The Numbers Are Hard to Ignore

5 gigawatts is the electrical consumption of approximately 3.7 million U.S. homes. OpenAI wants ten times that amount — 50 gigawatts — within a decade. As one energy analyst summarized: "AI's appetite for electricity is growing faster than any energy source can supply it. Fusion is a moonshot — but OpenAI is running out of conventional options."

To compare: the entire U.S. nuclear power fleet currently generates about 100 gigawatts. OpenAI alone wants half that, from a single company, using a technology that hasn't commercially worked yet.

Microsoft already has a separate power-purchase agreement with Helion for 50 megawatts by 2028. Google has inked deals with Commonwealth Fusion Systems, Helion's main competitor. The race to lock in clean energy is running parallel to the race for AI supremacy.

The Conflict Question

Altman has reportedly stepped down from Helion's board and recused himself from deal negotiations. But "I removed myself from the process" is not quite the same as having no skin in the game. As OpenAI moves toward a potential IPO — a process already generating internal friction over timelines — any deal where the CEO profits on both sides will receive serious scrutiny from investors, regulators, and governance watchdogs.

Altman has previously come under fire for similar dynamics — including his connection to semiconductor ventures benefiting from OpenAI's chip procurement decisions.

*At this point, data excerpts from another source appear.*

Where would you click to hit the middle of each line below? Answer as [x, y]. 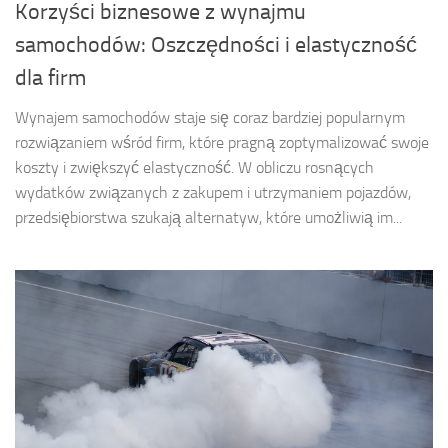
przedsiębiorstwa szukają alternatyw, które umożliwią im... [208, 218]
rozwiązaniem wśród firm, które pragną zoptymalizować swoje [222, 143]
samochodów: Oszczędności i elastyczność [216, 45]
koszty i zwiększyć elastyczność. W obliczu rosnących [194, 168]
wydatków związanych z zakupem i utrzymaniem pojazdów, [213, 193]
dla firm [50, 78]
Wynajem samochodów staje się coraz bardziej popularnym [210, 118]
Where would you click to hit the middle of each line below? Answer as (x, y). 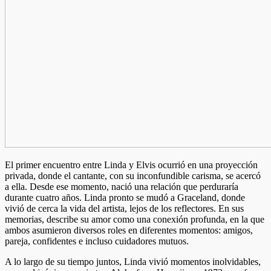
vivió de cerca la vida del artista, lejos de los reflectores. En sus (124, 208)
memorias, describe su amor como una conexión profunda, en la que (135, 219)
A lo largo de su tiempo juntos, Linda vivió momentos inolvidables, (133, 261)
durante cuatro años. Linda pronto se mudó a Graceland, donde (125, 197)
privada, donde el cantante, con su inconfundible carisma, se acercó (133, 175)
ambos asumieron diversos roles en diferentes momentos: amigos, (129, 230)
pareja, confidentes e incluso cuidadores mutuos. (97, 241)
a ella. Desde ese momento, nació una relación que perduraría (122, 186)
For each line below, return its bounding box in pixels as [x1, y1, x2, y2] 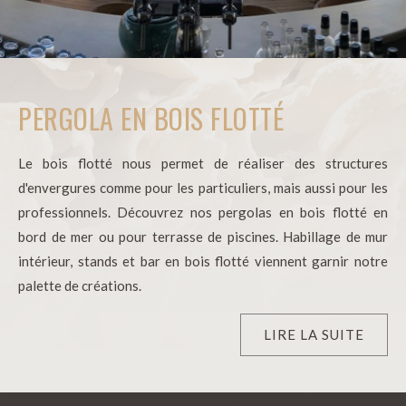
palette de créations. [18, 277, 141, 295]
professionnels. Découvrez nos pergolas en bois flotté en [18, 204, 388, 221]
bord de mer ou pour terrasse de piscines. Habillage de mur [18, 228, 388, 246]
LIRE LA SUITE [264, 326, 364, 343]
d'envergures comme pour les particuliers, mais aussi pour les [18, 179, 388, 197]
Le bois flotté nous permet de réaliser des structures [18, 155, 388, 172]
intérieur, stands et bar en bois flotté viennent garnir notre [18, 253, 388, 270]
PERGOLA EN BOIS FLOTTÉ [18, 98, 284, 140]
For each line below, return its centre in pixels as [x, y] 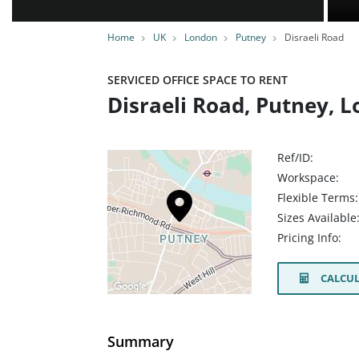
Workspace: [308, 177]
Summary [141, 341]
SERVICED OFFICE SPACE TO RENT [198, 80]
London [201, 37]
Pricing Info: [309, 238]
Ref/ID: [295, 157]
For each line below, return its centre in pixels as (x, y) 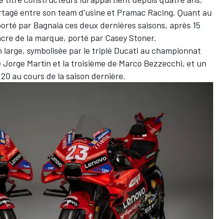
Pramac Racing (145, 12)
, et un (194, 63)
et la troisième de (85, 63)
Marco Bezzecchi (151, 63)
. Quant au (192, 12)
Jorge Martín (27, 63)
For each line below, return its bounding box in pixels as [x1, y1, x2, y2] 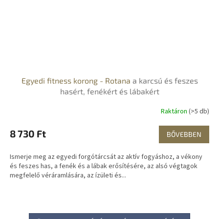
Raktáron [161, 106, 189, 116]
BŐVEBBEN [167, 130, 201, 139]
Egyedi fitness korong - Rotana [21, 76, 132, 86]
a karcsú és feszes [132, 76, 198, 86]
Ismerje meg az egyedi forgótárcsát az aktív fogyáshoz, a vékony [10, 152, 202, 162]
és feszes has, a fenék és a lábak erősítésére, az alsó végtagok [10, 161, 197, 172]
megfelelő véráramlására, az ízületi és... [10, 171, 126, 181]
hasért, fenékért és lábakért [60, 87, 159, 96]
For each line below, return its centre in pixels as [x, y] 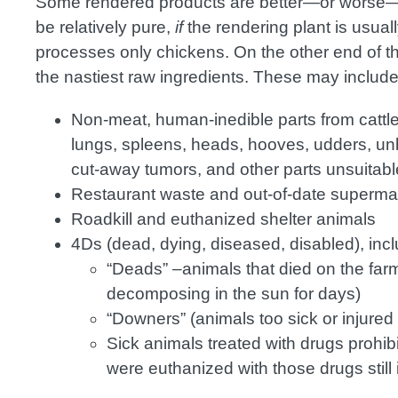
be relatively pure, [103, 28]
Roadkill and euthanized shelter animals [223, 219]
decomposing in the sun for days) [234, 294]
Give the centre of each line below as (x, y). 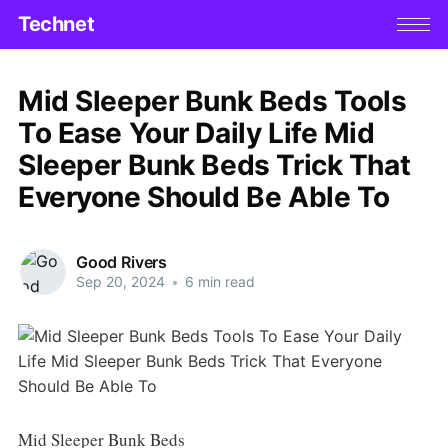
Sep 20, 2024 (120, 282)
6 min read (217, 282)
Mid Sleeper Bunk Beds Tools (212, 100)
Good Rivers (121, 262)
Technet (56, 24)
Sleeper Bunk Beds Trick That (214, 164)
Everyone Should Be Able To (204, 196)
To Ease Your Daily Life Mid (196, 132)
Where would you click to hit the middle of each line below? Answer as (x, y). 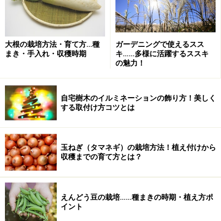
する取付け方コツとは (98, 107)
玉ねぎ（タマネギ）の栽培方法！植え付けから (138, 147)
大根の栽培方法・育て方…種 (52, 45)
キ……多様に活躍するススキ (162, 54)
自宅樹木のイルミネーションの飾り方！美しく (138, 98)
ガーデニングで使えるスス (160, 45)
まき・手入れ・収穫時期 (46, 54)
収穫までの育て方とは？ (101, 157)
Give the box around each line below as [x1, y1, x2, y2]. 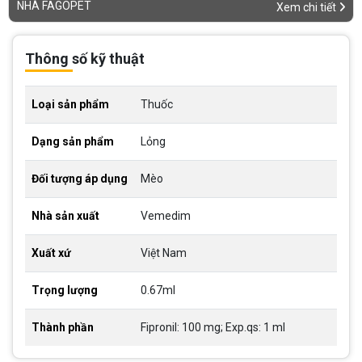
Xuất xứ [32, 246, 71, 259]
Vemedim [141, 209, 191, 222]
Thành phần [32, 321, 94, 334]
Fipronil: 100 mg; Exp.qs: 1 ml [141, 321, 285, 334]
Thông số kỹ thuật [25, 50, 145, 67]
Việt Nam [141, 246, 187, 259]
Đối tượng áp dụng [32, 172, 128, 185]
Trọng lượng [32, 284, 98, 297]
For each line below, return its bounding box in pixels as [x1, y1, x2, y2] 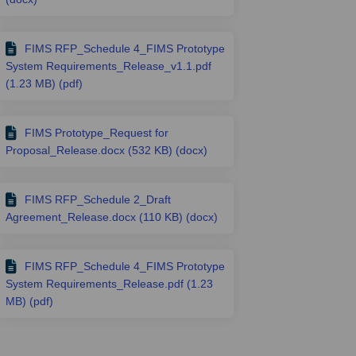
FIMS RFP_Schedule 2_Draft [25, 192, 172, 206]
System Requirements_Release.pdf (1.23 [6, 277, 214, 290]
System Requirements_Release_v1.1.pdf [6, 59, 212, 72]
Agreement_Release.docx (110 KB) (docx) [6, 210, 219, 223]
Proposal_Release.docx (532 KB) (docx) [6, 143, 208, 157]
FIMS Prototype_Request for [25, 126, 169, 139]
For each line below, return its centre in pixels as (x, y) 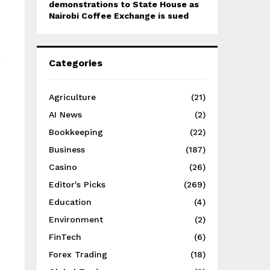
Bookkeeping (76, 132)
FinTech (65, 237)
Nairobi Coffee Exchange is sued (119, 16)
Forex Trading (78, 254)
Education (70, 202)
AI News (65, 115)
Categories (76, 63)
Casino (63, 167)
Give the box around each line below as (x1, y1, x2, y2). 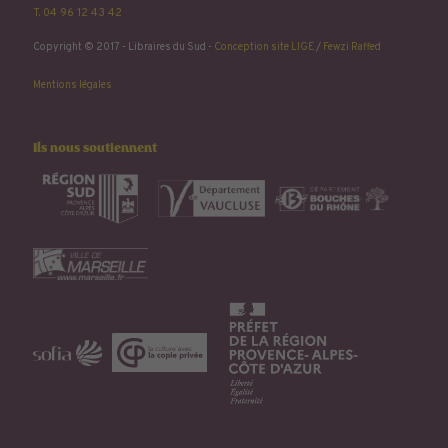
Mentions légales (33, 79, 112, 93)
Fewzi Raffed (323, 41, 381, 55)
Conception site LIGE (214, 41, 314, 55)
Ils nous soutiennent (33, 140, 157, 160)
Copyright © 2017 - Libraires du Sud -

What It Means for AI Users

If fusion power works: stable electricity costs could keep AI subscription prices from rising, and reduce the environmental footprint that critics increasingly cite as AI's dirty secret.

If it doesn't work by 2030: OpenAI faces a power crunch at exactly the moment it needs maximum compute. That likely translates to higher prices, tighter rate limits, and deferred capability launches for users.

The deal signals something broader: AI companies no longer see themselves as pure software businesses. They're becoming energy companies, negotiating power contracts at nation-state scale. That transformation is accelerating faster than most observers expected — and the rules governing it are still being written.